SAA gradually on the mend: acting CEO

Nico Bezuidenhout was appointed as acting CEO of SAA in December 2014.

Nico Bezuidenhout was appointed as acting CEO of SAA in December 2014.

Published Jul 12, 2015

Share

Johannesburg - Troubled South African Airways is not out of the woods yet despite slight improvements yielded by the 90-day action plan to address its financial woes.

This is according to SAA’s acting chief executive Nico Bezuidenhout, who insisted this week the company was starting to see positive results from cost-saving initiatives at SAA from last year. Bezuidenhout was appointed as acting CEO in December during the suspension of former CEO Monwabisi Kalawe, who left this year after a tumultuous tenure at the airline which included turmoil in the board and clashes with board chairwoman Dudu Myeni.

SAA was last year transferred from the Department of Public Enterprises to the Treasury.

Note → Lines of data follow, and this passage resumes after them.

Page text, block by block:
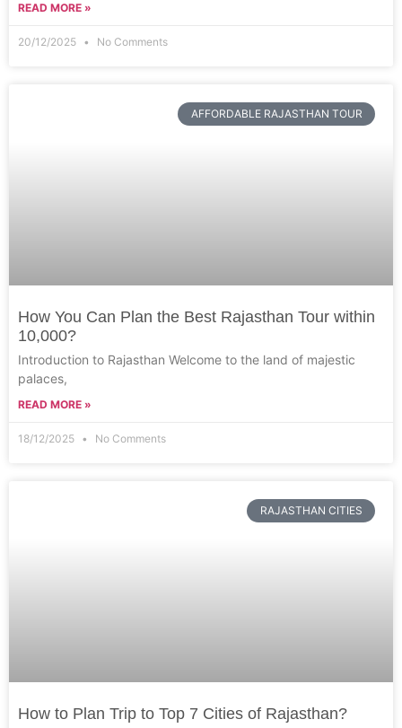
READ MORE »
20/12/2025 No Comments
AFFORDABLE RAJASTHAN TOUR
How You Can Plan the Best Rajasthan Tour within
10,000?
Introduction to Rajasthan Welcome to the land of majestic
palaces,
READ MORE »
18/12/2025 No Comments
RAJASTHAN CITIES
How to Plan Trip to Top 7 Cities of Rajasthan?
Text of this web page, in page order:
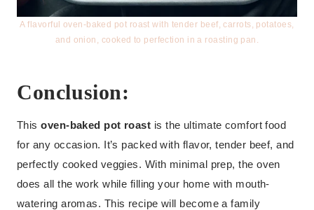
A flavorful oven-baked pot roast with tender beef, carrots, potatoes,
and onion, cooked to perfection in a roasting pan.
Conclusion:
Thisoven-baked pot roast is the ultimate comfort food
for any occasion. It’s packed with flavor, tender beef, and
perfectly cooked veggies. With minimal prep, the oven
does all the work while filling your home with mouth-
watering aromas. This recipe will become a family
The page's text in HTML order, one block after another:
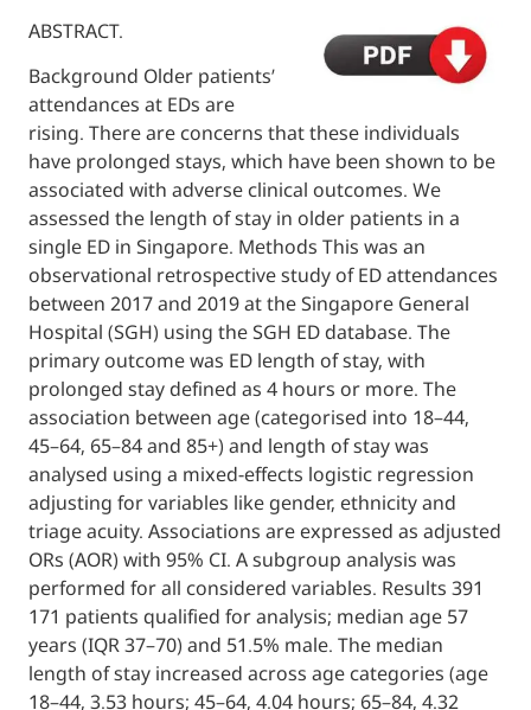
Background Older patients’
attendances at EDs are
rising. There are concerns that these
have prolonged stays, which have been
associated with adverse clinical outcomes.
assessed the length of stay in older
single ED in Singapore. Methods This was
observational retrospective study of ED
between 2017 and 2019 at the Singapore
Hospital (SGH) using the SGH ED database.
primary outcome was ED length of stay,
prolonged stay defined as 4 hours or more.
association between age (categorised into
45–64, 65–84 and 85+) and length of stay
analysed using a mixed-effects logistic
adjusting for variables like gender,
triage acuity. Associations are expressed
ORs (AOR) with 95% CI. A subgroup
performed for all considered variables.
171 patients qualified for analysis; median
years (IQR 37–70) and 51.5% male. The
length of stay increased across age
18–44, 3.53 hours; 45–64, 4.04 hours;
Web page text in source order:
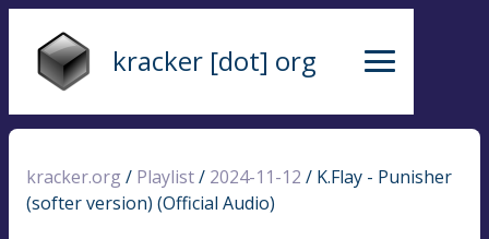
kracker [dot] org
kracker.org / Playlist/ 2024-11-12 / K.Flay - Punisher
(softer version) (Official Audio)
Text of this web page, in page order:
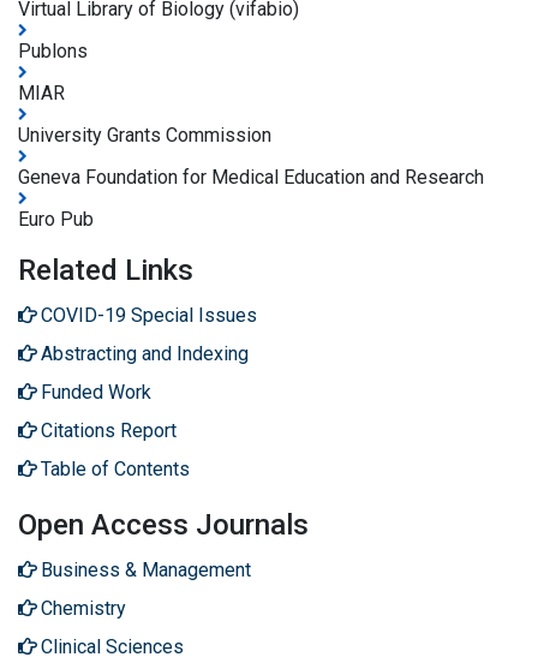
Virtual Library of Biology (vifabio)
Publons
MIAR
University Grants Commission
Geneva Foundation for Medical Education and Research
Euro Pub
Related Links
COVID-19 Special Issues
Abstracting and Indexing
Funded Work
Citations Report
Table of Contents
Open Access Journals
Business & Management
Chemistry
Clinical Sciences
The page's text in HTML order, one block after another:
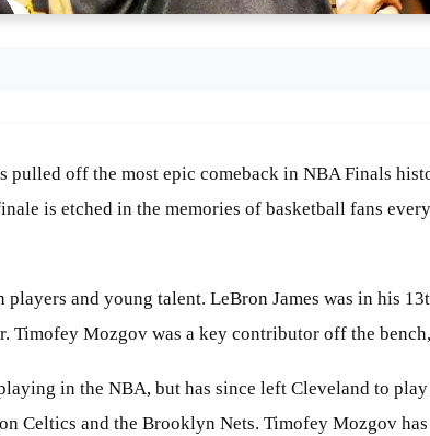
pulled off the most epic comeback in NBA Finals
is etched in the memories of basketball fans
and young talent. LeBron James was in his
Timofey Mozgov was a key contributor off the
in the NBA, but has since left Cleveland to
Celtics and the Brooklyn Nets. Timofey Mozgov
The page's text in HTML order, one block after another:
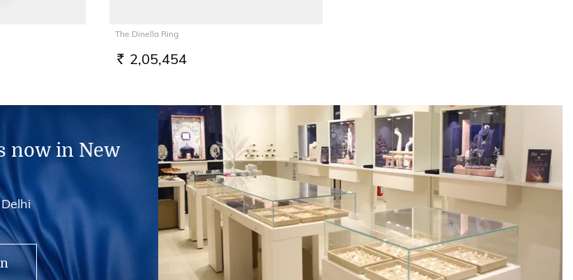
The Dinella Ring
RS. 2,05,454
now in New
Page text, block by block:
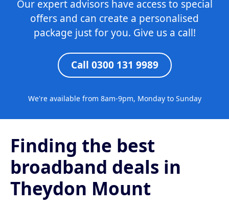
Our expert advisors have access to special
offers and can create a personalised
package just for you. Give us a call!
Call 0300 131 9989
We're available from 8am-9pm, Monday to Sunday
Finding the best
broadband deals in
Theydon Mount
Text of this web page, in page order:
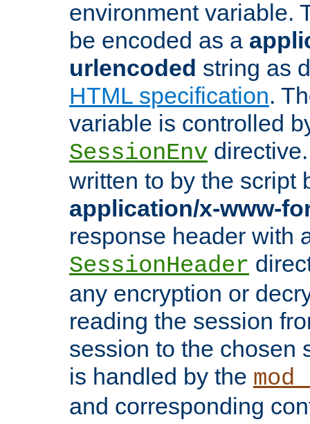
environment variable.
be encoded as a
urlencoded string as
HTML specification.
variable is controlled
SessionEnv
written to by the script
application/x-www-
response header with
SessionHeader
any encryption or
reading the session
session to the chosen
is handled by the
and corresponding
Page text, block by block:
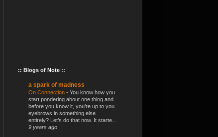
:: Blogs of Note ::
a spark of madness
On Connection - You know how you
start pondering about one thing and
before you know it, you’re up to you
eyebrows in something else
entirely? Let’s do that now. It starte...
9 years ago
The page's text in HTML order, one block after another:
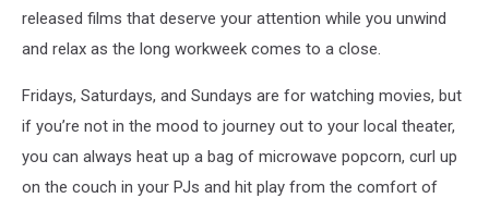
released films that deserve your attention while you unwind
and relax as the long workweek comes to a close.
Fridays, Saturdays, and Sundays are for watching movies, but
if you’re not in the mood to journey out to your local theater,
you can always heat up a bag of microwave popcorn, curl up
on the couch in your PJs and hit play from the comfort of
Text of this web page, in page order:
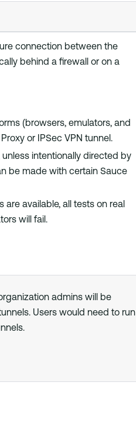
connection between the
behind a firewall or on a
(browsers, emulators, and
or IPSec VPN tunnel.
intentionally directed by
be made with certain Sauce
are available, all tests on real
will fail.
admins will be
Users would need to run
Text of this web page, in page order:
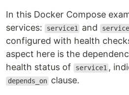
In this Docker Compose
services:
service1 and
configured with health
aspect here is the
health status of
service1 ,
depends_on clause.
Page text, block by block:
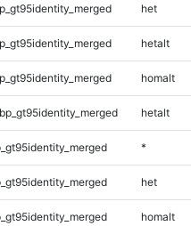
het
hetalt
homalt
hetalt
*
het
homalt
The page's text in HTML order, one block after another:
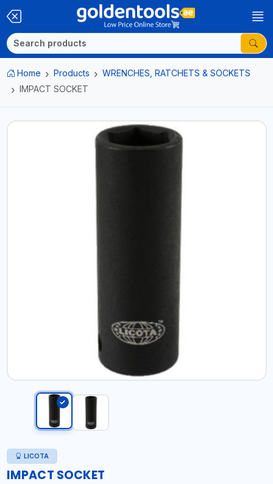
Home Products
WRENCHES, RATCHETS & SOCKETS
IMPACT SOCKET
LICOTA
IMPACT SOCKET
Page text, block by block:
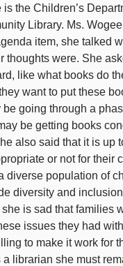
the Children’s
Library. Ms.
item, she talked
thoughts were. She
like what books do
want to put these
going through a
be getting books
also said that it is up
or not for their
diverse population of
diversity and
is sad that families
issues they had
to make it work for
librarian she must
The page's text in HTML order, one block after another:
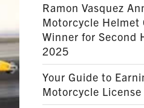
Ramon Vasquez
Motorcycle Helmet
Winner for Second
2025
Your Guide to
Motorcycle
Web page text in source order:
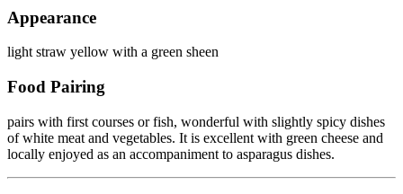
Appearance
light straw yellow with a green sheen
Food Pairing
pairs with first courses or fish, wonderful with slightly spicy dishes
of white meat and vegetables. It is excellent with green cheese and
locally enjoyed as an accompaniment to asparagus dishes.
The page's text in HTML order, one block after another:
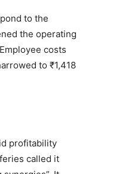
to the
the operating
costs
to ₹1,418
profitability
called it
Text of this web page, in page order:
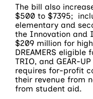
The bill also
$500 to $7395;
elementary and
the Innovation and
$209 million for
DREAMERS
TRIO, and GEAR-
requires for-profit
their revenue from
from student aid.
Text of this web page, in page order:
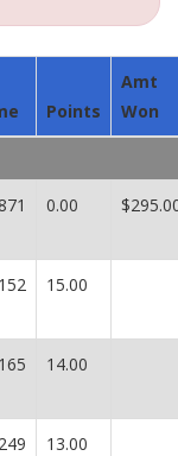
Points
Amt
Won
0.00
15.00
14.00
13.00
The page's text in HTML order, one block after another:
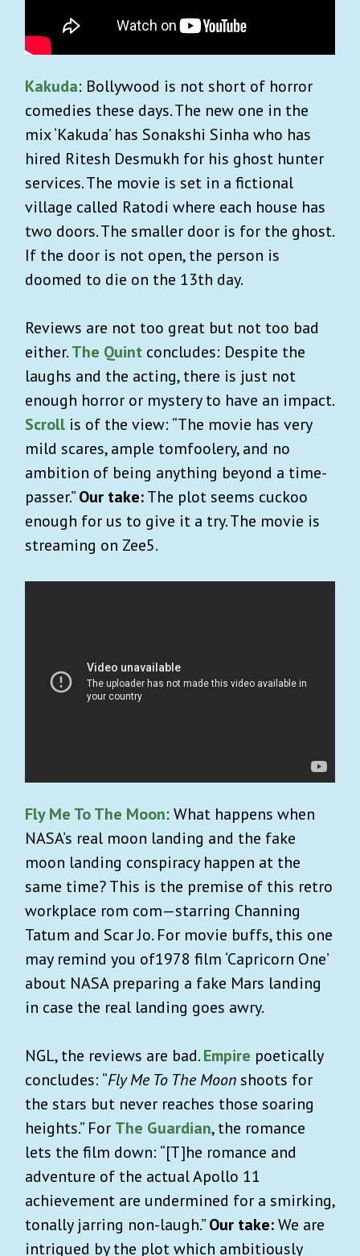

According to Bezuidenhout, some of the measures to save costs included the cancellation of unprofitable routes, which contributed to cutting the airline’s cost base by about 17 percent.

Supply chain contracts with suppliers were also re-negotiated, contributing to about R1.25 billion savings made since the intervention started taking root.

He added, however, that retrenchments at the airline were not part of the plan, though they had offered voluntary retirement packages to some employees.

“It would be a mistake to say that we have fully turned the corner, but it is true though that our operating results for April and May were 40 percent better than the year before and our net results were 16 percent better than the year before.

“In tough conditions we are making progress, but the truth of the matter is that the next crisis in aviation is around the corner, which is the declining demand.

“If the demand starts going then it doesn’t matter what your pricing is if there is no demand,” said Bezuidenhout.

Some of the cancelled routes included direct flights to Beijing and Mumbai, which the airline is now serving through co-share agreement with the likes of Jet Airways, Emirates and Etihad airlines.

“Some of these markets have potential in the long-term, Beijing for instance looks like it will be quite good in the next three to five years,” he said. The airline is also eyeing the Africa market as a potential money spinner in the future as the continent’s population figures continue to grow.

“Africa accounts for less than 3 percent of global aviation at this point, and that presents massive potential for growth.

“If you ask Boeing or Airbus about their outlook into where they are going to sell aircraft in the next 20 years, they will tell you that apart from China, Asia and the Middle East, Africa is the next destination for growth.

“It logically flows that as an African carrier we will be looking at exploiting that growth and facilitating it,” he said.

He added that reducing staffing levels was one of the tough options to be considered, and SAA was approaching this difficult aspect very sensitively.

“From a humanity standpoint, labour is not the first thing you want to cut in the process.

“But for the last year we have put a freeze on recruitment and we are engaging labour in terms of reducing our head count through measures like early retirement, voluntary retrenchment and not filling vacancies.

“Just by doing that we can make significant savings, but at least that way you are not going to contact somebody and say ‘from tomorrow you don’t have a job’. It is on a voluntary basis,” he added.

According to Bezuidenhout, they were expecting to have reduced staffing levels by 10 percent by September this year through these measures.

“We hope that we can get at least a 10 percent reduction on head count in that way – and we are already halfway there through that process and consultation with labour.

“But at this point we are not even discussing forced retrenchments,” he said, adding the politics of the airline, which ultimately resulted in Kalawe’s departure, have hardly affected his short tenure as acting chief executive.

“Taking a little bit of a head in the sand approach on some of the matters was easy enough to do. The matter of the previous CEO and the board and the other issues there had absolutely nothing to do with me, and I did not have to concern myself much with those.

“That’s a process that took its own direction. I’ve always approached this role as an acting CEO, which is why I do not even sit in the CEO’s office.

“My expectation coming into the job is not about me getting the CEO job, it’s about focusing on the job at hand.” He admitted, however, that driving a turnaround strategy in an acting capacity does, in some ways, constrain him.

“It does in some respects and in some cases there would be things that I would have been more aggressive about, or driving in a slightly different fashion.

“But I have been involved with SAA for so long I do not need a title for me to tell people in some areas to do what they have to do”.